- THE TASK -
Search the records for the string "finger" and copy every line in which it appears.

[Source data]
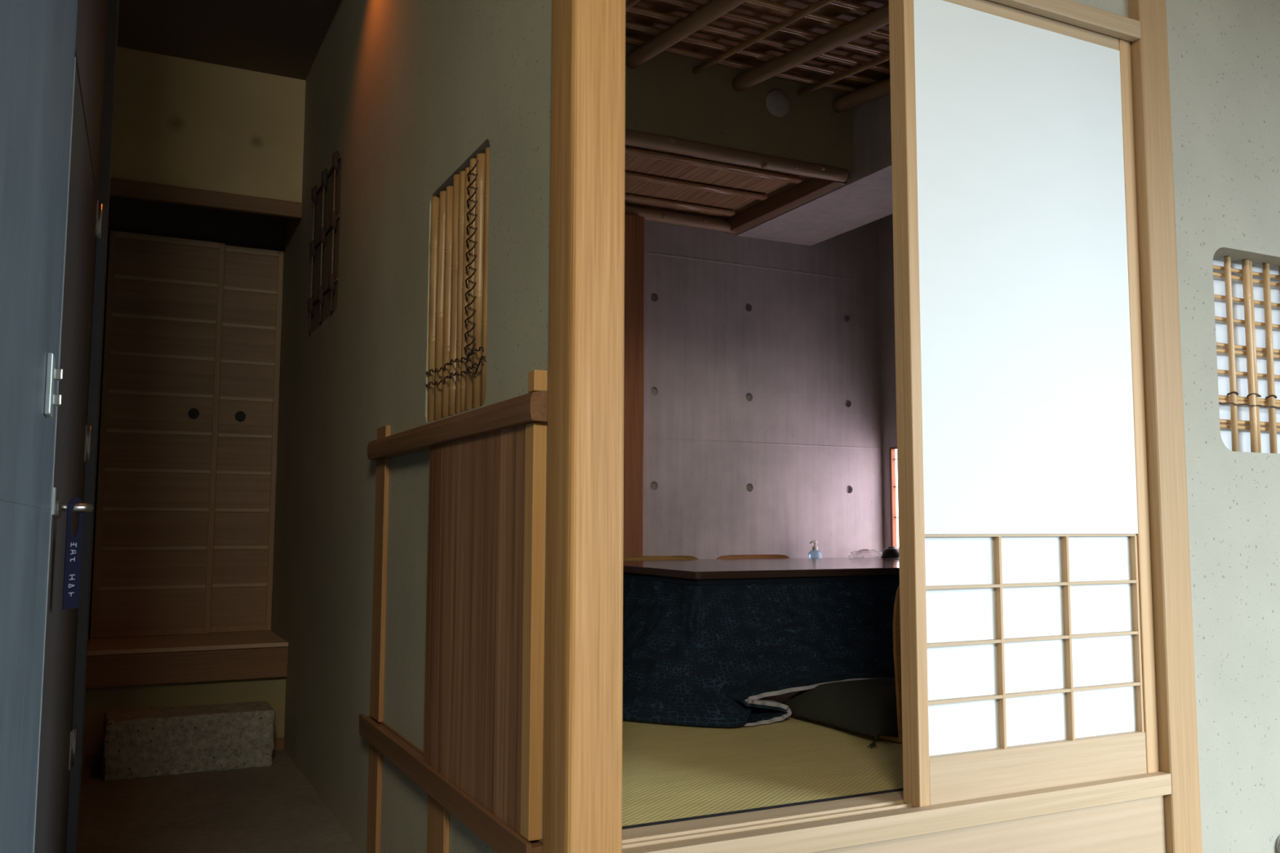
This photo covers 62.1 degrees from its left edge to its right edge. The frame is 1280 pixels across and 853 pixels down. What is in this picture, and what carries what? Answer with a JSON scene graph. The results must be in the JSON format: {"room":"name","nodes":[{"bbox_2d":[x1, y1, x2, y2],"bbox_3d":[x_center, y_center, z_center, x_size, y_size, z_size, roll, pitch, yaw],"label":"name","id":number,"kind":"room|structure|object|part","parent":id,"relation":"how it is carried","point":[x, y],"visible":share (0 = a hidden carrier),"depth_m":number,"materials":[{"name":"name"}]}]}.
{"room":"traditional dwelling","nodes":[
{"label":"traditional dwelling","id":0,"kind":"room"},
{"bbox_2d":[0,0,110,852],"bbox_3d":[-1.676,-0.282,3.029,0.208,3.195,4.950,3,-6,-26],"label":"wall","id":1,"kind":"structure","parent":0,"point":[37,37],"depth_m":1.39,"materials":[{"name":"paint"}]},
{"bbox_2d":[44,352,63,417],"bbox_3d":[-0.922,-0.064,1.675,0.020,0.096,0.070,3,-6,-26],"label":"switch plate","id":2,"kind":"object","parent":1,"relation":"attached to","point":[53,374],"visible":1,"depth_m":1.65,"materials":[{"name":"metal"}]},
{"bbox_3d":[-0.928,-0.064,1.673,0.008,0.096,0.070,3,-6,-26],"label":"plate","id":3,"kind":"part","parent":2,"relation":"part of","materials":[{"name":"metal"}]},
{"bbox_3d":[-0.928,-0.042,1.694,0.012,0.018,0.020,3,-6,-26],"label":"knob","id":4,"kind":"part","parent":2,"relation":"part of","materials":[{"name":"metal"}]},
{"bbox_3d":[-0.927,-0.083,1.697,0.012,0.018,0.020,3,-6,-26],"label":"knob","id":5,"kind":"part","parent":2,"relation":"part of","materials":[{"name":"metal"}]},
{"bbox_2d":[32,57,102,852],"bbox_3d":[-1.301,0.290,2.438,0.110,1.928,1.065,3,-6,-25],"label":"metal door","id":6,"kind":"structure","parent":1,"relation":"in","point":[55,743],"depth_m":2.30,"materials":[{"name":"metal"}]},
{"bbox_3d":[-1.093,0.139,1.983,0.004,0.050,0.028,3,-6,-25],"label":"latch plate","id":7,"kind":"part","parent":6,"relation":"part of","materials":[{"name":"metal"}]},
{"bbox_3d":[-1.114,0.155,2.037,0.010,0.042,0.042,3,-6,-25],"label":"lever handle","id":8,"kind":"part","parent":6,"relation":"part of","materials":[{"name":"metal"}]},
{"bbox_2d":[62,497,83,609],"bbox_3d":[-1.086,0.242,2.039,0.004,0.212,0.048,0,-5,6],"label":"hanger","id":9,"kind":"object","parent":6,"relation":"hanging from","point":[73,553],"visible":1,"depth_m":2.04,"materials":[{"name":"blue plastic"}]},
{"bbox_2d":[65,0,119,852],"bbox_3d":[-1.566,-0.281,3.038,0.058,3.195,0.050,3,-6,-26],"label":"trim","id":10,"kind":"structure","parent":1,"relation":"attached to","point":[82,625],"depth_m":3.00,"materials":[{"name":"wood"}]},
{"bbox_2d":[81,676,285,766],"bbox_3d":[-2.022,1.307,4.800,0.872,0.345,0.090,3,-6,-26],"label":"wall","id":11,"kind":"structure","parent":0,"point":[98,701],"depth_m":4.73,"materials":[{"name":"paint"}]},
{"bbox_2d":[86,737,284,767],"bbox_3d":[-2.006,1.447,4.734,0.810,0.055,0.017,3,-6,-26],"label":"baseboard","id":12,"kind":"structure","parent":11,"relation":"attached to","point":[95,759],"depth_m":4.57,"materials":[{"name":"brown wood"}]},
{"bbox_2d":[85,646,288,688],"bbox_3d":[-2.008,1.071,4.748,0.832,0.135,0.049,3,-6,-26],"label":"wooden step","id":13,"kind":"structure","parent":11,"relation":"attached to","point":[196,666],"depth_m":4.72,"materials":[{"name":"brown wood"}]},
{"bbox_2d":[87,630,288,656],"bbox_3d":[-2.147,1.017,5.035,0.832,0.020,0.665,3,-6,-26],"label":"board","id":14,"kind":"object","parent":13,"relation":"on","point":[264,638],"visible":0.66,"depth_m":4.91,"materials":[{"name":"brown wood"}]},
{"bbox_2d":[89,230,225,638],"bbox_3d":[-2.373,0.033,5.261,0.530,1.976,0.024,3,-6,-26],"label":"sliding door","id":15,"kind":"structure","parent":14,"relation":"on","point":[156,500],"depth_m":5.26,"materials":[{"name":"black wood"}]},
{"bbox_3d":[-2.374,1.003,5.170,0.474,0.026,0.009,3,-6,-26],"label":"rail","id":16,"kind":"part","parent":15,"relation":"part of","materials":[{"name":"brown wood"}]},
{"bbox_3d":[-2.368,-0.937,5.344,0.474,0.030,0.009,3,-6,-26],"label":"rail","id":17,"kind":"part","parent":15,"relation":"part of","materials":[{"name":"brown wood"}]},
{"bbox_3d":[-2.236,-0.065,5.331,0.052,0.052,0.010,3,-6,-26],"label":"finger pull","id":18,"kind":"part","parent":15,"relation":"part of","materials":[{"name":"black metal"}]},
{"bbox_2d":[209,244,284,632],"bbox_3d":[-2.031,0.053,5.472,0.318,1.976,0.024,3,-6,-26],"label":"sliding door","id":19,"kind":"structure","parent":14,"relation":"on","point":[243,546],"depth_m":5.47,"materials":[{"name":"brown wood"}]},
{"bbox_3d":[-2.033,1.023,5.380,0.262,0.026,0.009,3,-6,-26],"label":"rail","id":20,"kind":"part","parent":19,"relation":"part of","materials":[{"name":"brown wood"}]},
{"bbox_3d":[-2.053,-0.052,5.464,0.052,0.052,0.010,3,-6,-26],"label":"finger pull","id":21,"kind":"part","parent":19,"relation":"part of","materials":[{"name":"black metal"}]},
{"bbox_3d":[-2.026,-0.917,5.555,0.262,0.030,0.009,3,-6,-26],"label":"rail","id":22,"kind":"part","parent":19,"relation":"part of","materials":[{"name":"brown wood"}]},
{"bbox_2d":[88,195,283,636],"bbox_3d":[-2.281,-0.215,5.472,0.872,2.895,0.040,3,-6,-26],"label":"wall","id":23,"kind":"structure","parent":0,"point":[230,228],"depth_m":5.50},
{"bbox_2d":[111,46,305,202],"bbox_3d":[-2.011,-1.390,5.038,0.872,0.630,0.100,3,-6,-26],"label":"wall","id":24,"kind":"structure","parent":0,"point":[178,122],"depth_m":4.98,"materials":[{"name":"paint"}]},
{"bbox_2d":[109,177,302,219],"bbox_3d":[-2.000,-1.055,4.938,0.832,0.075,0.034,3,-6,-26],"label":"lintel beam","id":25,"kind":"structure","parent":24,"relation":"attached to","point":[118,187],"depth_m":4.92,"materials":[{"name":"brown wood"}]},
{"bbox_2d":[77,750,361,852],"bbox_3d":[0.719,1.280,1.813,8.600,0.120,8.200,3,-6,-26],"label":"floor","id":26,"kind":"structure","parent":0,"point":[273,809],"depth_m":3.82,"materials":[{"name":"brown wood"}]},
{"bbox_2d":[102,701,275,782],"bbox_3d":[-1.931,1.338,4.563,0.676,0.242,0.293,3,-6,-26],"label":"stepping stone","id":27,"kind":"object","parent":26,"relation":"on","point":[153,742],"visible":1,"depth_m":4.45,"materials":[{"name":"stone"}]},
{"bbox_2d":[542,0,626,852],"bbox_3d":[-0.103,-0.364,2.067,0.114,3.195,0.125,3,-6,-26],"label":"post","id":28,"kind":"object","parent":26,"relation":"on","point":[584,678],"visible":1,"depth_m":1.98,"materials":[{"name":"brown wood"}]},
{"bbox_2d":[812,795,1165,852],"bbox_3d":[0.614,1.061,2.268,1.470,0.397,0.028,3,-6,-26],"label":"board","id":29,"kind":"object","parent":26,"relation":"on","point":[1135,826],"visible":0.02,"depth_m":2.44,"materials":[{"name":"beige wood"}]},
{"bbox_2d":[1128,0,1202,852],"bbox_3d":[1.314,-0.296,2.766,0.107,3.195,0.125,3,-6,-26],"label":"post","id":30,"kind":"object","parent":26,"relation":"on","point":[1169,538],"visible":0.5,"depth_m":2.68,"materials":[{"name":"beige wood"}]},
{"bbox_2d":[116,0,341,79],"bbox_3d":[0.641,-1.996,2.288,8.600,0.100,8.600,3,-6,-26],"label":"ceiling","id":31,"kind":"structure","parent":0,"point":[280,37],"depth_m":4.67,"materials":[{"name":"brown wood"}]},
{"bbox_2d":[271,0,552,852],"bbox_3d":[-0.999,-0.204,3.868,0.090,3.195,3.960,3,-6,-26],"label":"wall","id":32,"kind":"structure","parent":0,"point":[407,92],"depth_m":3.42,"materials":[{"name":"paint"}]},
{"bbox_2d":[307,150,341,330],"bbox_3d":[-1.337,-0.769,4.484,0.028,0.658,0.620,3,-6,-26],"label":"lattice","id":33,"kind":"object","parent":32,"relation":"attached to","point":[335,157],"visible":1,"depth_m":4.47,"materials":[{"name":"brown wood"}]},
{"bbox_2d":[311,153,341,332],"bbox_3d":[-1.324,-0.754,4.489,0.004,0.637,0.627,3,-6,-26],"label":"screen","id":34,"kind":"object","parent":32,"relation":"attached to","point":[328,201],"visible":0.64,"depth_m":4.46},
{"bbox_2d":[359,369,547,852],"bbox_3d":[-0.528,0.618,2.684,0.041,1.348,1.502,3,-6,-26],"label":"wooden frame","id":35,"kind":"object","parent":32,"relation":"attached to","point":[444,797],"visible":0.97,"depth_m":2.27,"materials":[{"name":"brown wood"}]},
{"bbox_3d":[-0.528,0.872,2.662,0.040,0.062,1.502,3,-6,-26],"label":"rail","id":36,"kind":"part","parent":35,"relation":"part of","materials":[{"name":"brown wood"}]},
{"bbox_3d":[-0.522,0.018,2.727,0.038,0.062,1.475,3,-6,-26],"label":"rail","id":37,"kind":"part","parent":35,"relation":"part of","materials":[{"name":"brown wood"}]},
{"bbox_2d":[422,423,526,837],"bbox_3d":[-0.381,0.423,2.413,0.019,0.804,0.717,3,-6,-26],"label":"hatch","id":38,"kind":"object","parent":35,"relation":"attached to","point":[474,640],"visible":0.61,"depth_m":2.35,"materials":[{"name":"brown wood"}]},
{"bbox_2d":[425,147,489,422],"bbox_3d":[-0.448,-0.344,2.721,0.062,0.626,0.580,3,-6,-26],"label":"lattice","id":39,"kind":"object","parent":32,"relation":"attached to","point":[456,372],"visible":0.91,"depth_m":2.69,"materials":[{"name":"beige wood"}]},
{"bbox_2d":[622,213,644,557],"bbox_3d":[-0.053,0.029,4.960,0.120,2.057,0.087,3,-6,-26],"label":"pillar","id":40,"kind":"structure","parent":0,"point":[633,372],"depth_m":4.94,"materials":[{"name":"brown wood"}]},
{"bbox_2d":[624,144,811,219],"bbox_3d":[-0.209,-1.107,4.548,1.850,0.041,0.870,3,-6,-26],"label":"ceiling","id":41,"kind":"structure","parent":0,"point":[657,180],"depth_m":4.76,"materials":[{"name":"brown wood"}]},
{"bbox_2d":[624,205,735,233],"bbox_3d":[-0.366,-1.037,4.912,1.875,0.057,0.062,3,-6,-26],"label":"log","id":42,"kind":"object","parent":41,"relation":"attached to","point":[649,215],"visible":0.3,"depth_m":5.17,"materials":[{"name":"brown wood"}]},
{"bbox_2d":[625,43,853,173],"bbox_3d":[0.034,-1.452,4.169,1.920,0.650,0.077,3,-6,-26],"label":"wall","id":43,"kind":"structure","parent":0,"point":[664,95],"depth_m":4.28,"materials":[{"name":"paint"}]},
{"bbox_2d":[625,128,848,182],"bbox_3d":[0.030,-1.107,4.115,1.876,0.070,0.071,3,-6,-26],"label":"log","id":44,"kind":"object","parent":43,"relation":"attached to","point":[633,138],"visible":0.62,"depth_m":4.26,"materials":[{"name":"brown wood"}]},
{"bbox_2d":[764,89,789,118],"bbox_3d":[0.567,-1.327,4.366,0.116,0.116,0.022,3,-6,-26],"label":"round cover","id":45,"kind":"object","parent":43,"relation":"attached to","point":[776,102],"visible":1,"depth_m":4.36,"materials":[{"name":"white plastic"}]},
{"bbox_2d":[725,177,846,234],"bbox_3d":[0.657,-1.056,4.957,0.068,0.103,0.900,3,-6,-26],"label":"trim","id":46,"kind":"structure","parent":43,"relation":"attached to","point":[809,189],"depth_m":4.91,"materials":[{"name":"brown wood"}]},
{"bbox_2d":[624,204,884,559],"bbox_3d":[0.152,-0.231,5.204,3.150,2.895,0.122,3,-6,-26],"label":"wall","id":47,"kind":"structure","parent":0,"point":[763,427],"depth_m":5.35,"materials":[{"name":"concrete"}]},
{"bbox_2d":[625,0,890,112],"bbox_3d":[0.413,-1.394,3.395,1.920,0.311,1.634,3,-6,-26],"label":"ceiling","id":48,"kind":"structure","parent":0,"point":[843,46],"depth_m":3.86,"materials":[{"name":"brown wood"}]},
{"bbox_2d":[737,93,893,245],"bbox_3d":[1.257,-1.405,4.365,0.450,0.701,2.545,3,-6,-26],"label":"soffit","id":49,"kind":"structure","parent":48,"relation":"attached to","point":[866,197],"depth_m":4.76,"materials":[{"name":"concrete"}]},
{"bbox_2d":[878,213,897,548],"bbox_3d":[1.917,-0.280,4.593,0.130,2.895,2.545,3,-6,-26],"label":"wall","id":50,"kind":"structure","parent":0,"point":[886,300],"depth_m":5.66,"materials":[{"name":"concrete"}]},
{"bbox_2d":[889,446,898,548],"bbox_3d":[1.496,0.529,5.259,0.029,0.900,0.745,3,-6,-26],"label":"window","id":51,"kind":"structure","parent":50,"relation":"in","point":[893,451],"depth_m":5.59,"materials":[{"name":"white glass"}]},
{"bbox_3d":[1.508,0.529,5.265,0.002,0.890,0.735,3,-6,-26],"label":"pane","id":52,"kind":"part","parent":51,"relation":"part of","materials":[{"name":"white paper"}]},
{"bbox_2d":[1071,0,1279,852],"bbox_3d":[2.051,-0.258,3.165,4.750,3.195,0.120,3,-6,-26],"label":"wall","id":53,"kind":"structure","parent":0,"point":[1224,55],"depth_m":2.85,"materials":[{"name":"paint"}]},
{"bbox_2d":[622,771,1171,852],"bbox_3d":[0.596,0.842,2.324,1.470,0.048,0.153,3,-6,-26],"label":"door sill","id":54,"kind":"structure","parent":53,"relation":"attached to","point":[816,827],"depth_m":2.21,"materials":[{"name":"beige wood"}]},
{"bbox_2d":[888,0,911,804],"bbox_3d":[0.920,-0.093,2.565,0.748,1.870,0.027,3,-6,-26],"label":"door","id":55,"kind":"structure","parent":53,"relation":"in","point":[907,782],"depth_m":2.39,"materials":[{"name":"wood"}]},
{"bbox_2d":[896,0,1159,807],"bbox_3d":[0.933,-0.095,2.538,0.753,1.870,0.027,3,-6,-26],"label":"door","id":56,"kind":"structure","parent":53,"relation":"in","point":[1031,646],"depth_m":2.51,"materials":[{"name":"paper"}]},
{"bbox_3d":[0.931,-1.007,2.618,0.682,0.040,0.023,3,-6,-26],"label":"rail","id":57,"kind":"part","parent":56,"relation":"part of","materials":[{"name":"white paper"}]},
{"bbox_3d":[0.925,0.784,2.457,0.682,0.103,0.023,3,-6,-26],"label":"rail","id":58,"kind":"part","parent":56,"relation":"part of","materials":[{"name":"beige wood"}]},
{"bbox_2d":[990,0,1140,41],"bbox_3d":[0.608,-1.053,2.485,1.471,0.047,0.130,3,-6,-26],"label":"lintel","id":59,"kind":"object","parent":53,"relation":"attached to","point":[1069,11],"visible":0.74,"depth_m":2.66,"materials":[{"name":"beige wood"}]},
{"bbox_2d":[1212,256,1279,453],"bbox_3d":[1.767,-0.197,3.045,0.580,0.556,0.041,3,-6,-26],"label":"lattice","id":60,"kind":"object","parent":53,"relation":"attached to","point":[1252,400],"visible":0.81,"depth_m":3.02,"materials":[{"name":"beige wood"}]},
{"bbox_2d":[1212,259,1279,453],"bbox_3d":[1.753,-0.194,3.084,0.650,0.650,0.004,3,-6,-26],"label":"window","id":61,"kind":"structure","parent":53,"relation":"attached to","point":[1244,438],"depth_m":3.08,"materials":[{"name":"white paper"}]},
{"bbox_2d":[1275,835,1279,852],"bbox_3d":[1.715,1.115,2.816,0.077,0.077,0.018,3,-6,-26],"label":"ring fitting","id":62,"kind":"object","parent":53,"relation":"attached to","point":[1277,844],"visible":1,"depth_m":2.81,"materials":[{"name":"silver metal"}]},
{"bbox_3d":[0.649,1.062,3.844,2.950,0.078,2.545,3,-6,-26],"label":"floor","id":63,"kind":"structure","parent":0,"visible":0},
{"bbox_2d":[622,713,903,829],"bbox_3d":[0.911,0.934,3.179,2.798,0.059,1.106,3,-6,-26],"label":"mat","id":64,"kind":"object","parent":63,"relation":"on","point":[671,773],"visible":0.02,"depth_m":2.67,"materials":[{"name":"wicker"}]},
{"bbox_2d":[866,584,902,743],"bbox_3d":[0.823,0.674,3.216,0.450,0.462,0.433,3,-6,-26],"label":"chair","id":65,"kind":"object","parent":64,"relation":"on","point":[896,615],"visible":0.12,"depth_m":2.96,"materials":[{"name":"brown wood"}]},
{"bbox_2d":[782,677,897,748],"bbox_3d":[0.786,0.852,3.275,0.623,0.116,0.549,3,-6,-26],"label":"floor cushion","id":66,"kind":"object","parent":65,"relation":"on","point":[866,706],"visible":0.37,"depth_m":3.14,"materials":[{"name":"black fabric"}]},
{"bbox_3d":[0.813,0.899,3.215,0.410,0.014,0.390,3,-6,-26],"label":"seat","id":67,"kind":"part","parent":65,"relation":"part of","materials":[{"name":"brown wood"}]},
{"bbox_3d":[0.907,0.658,3.046,0.450,0.460,0.054,3,-6,-26],"label":"backrest","id":68,"kind":"part","parent":65,"relation":"part of","materials":[{"name":"brown wood"}]},
{"bbox_2d":[764,690,802,703],"bbox_3d":[0.347,1.034,4.315,2.798,0.059,1.437,3,-6,-26],"label":"mat","id":69,"kind":"object","parent":63,"relation":"on","point":[783,698],"visible":0.02,"depth_m":3.75,"materials":[{"name":"fabric"}]},
{"bbox_2d":[622,555,698,560],"bbox_3d":[0.170,0.794,4.570,0.450,0.462,0.433,3,-6,-26],"label":"chair","id":70,"kind":"object","parent":69,"relation":"on","point":[633,557],"visible":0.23,"depth_m":4.78,"materials":[{"name":"brown wood"}]},
{"bbox_2d":[716,554,790,559],"bbox_3d":[0.618,0.815,4.791,0.450,0.462,0.433,3,-6,-26],"label":"chair","id":71,"kind":"object","parent":69,"relation":"on","point":[748,556],"visible":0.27,"depth_m":5.00,"materials":[{"name":"brown wood"}]},
{"bbox_2d":[622,557,899,579],"bbox_3d":[0.678,0.781,4.322,1.600,0.449,1.023,3,-6,-26],"label":"table","id":72,"kind":"object","parent":69,"relation":"on","point":[700,569],"visible":0.13,"depth_m":3.89,"materials":[{"name":"brown wood"}]},
{"bbox_2d":[622,572,899,728],"bbox_3d":[0.662,0.775,4.119,2.198,0.420,1.413,3,-6,-26],"label":"quilt","id":73,"kind":"object","parent":72,"relation":"on","point":[704,653],"visible":0.57,"depth_m":3.56,"materials":[{"name":"blue fabric"}]},
{"bbox_2d":[808,540,822,558],"bbox_3d":[0.876,0.650,5.318,0.077,0.161,0.055,3,-6,-26],"label":"pump bottle","id":74,"kind":"object","parent":72,"relation":"on","point":[815,553],"visible":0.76,"depth_m":5.30,"materials":[{"name":"blue"}]},
{"bbox_2d":[848,549,884,557],"bbox_3d":[1.075,0.599,5.029,0.201,0.040,0.107,3,-6,-26],"label":"plastic wrapper","id":75,"kind":"object","parent":72,"relation":"on","point":[862,553],"visible":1,"depth_m":5.00,"materials":[{"name":"white"}]},
{"bbox_2d":[881,546,898,557],"bbox_3d":[1.202,0.599,5.076,0.106,0.051,0.106,3,-6,-26],"label":"bowl","id":76,"kind":"object","parent":72,"relation":"on","point":[890,552],"visible":0.84,"depth_m":5.04,"materials":[{"name":"black ceramic"}]}
]}

- FINISHED TASK -
{"bbox_3d":[-2.236,-0.065,5.331,0.052,0.052,0.010,3,-6,-26],"label":"finger pull","id":18,"kind":"part","parent":15,"relation":"part of","materials":[{"name":"black metal"}]},
{"bbox_3d":[-2.053,-0.052,5.464,0.052,0.052,0.010,3,-6,-26],"label":"finger pull","id":21,"kind":"part","parent":19,"relation":"part of","materials":[{"name":"black metal"}]},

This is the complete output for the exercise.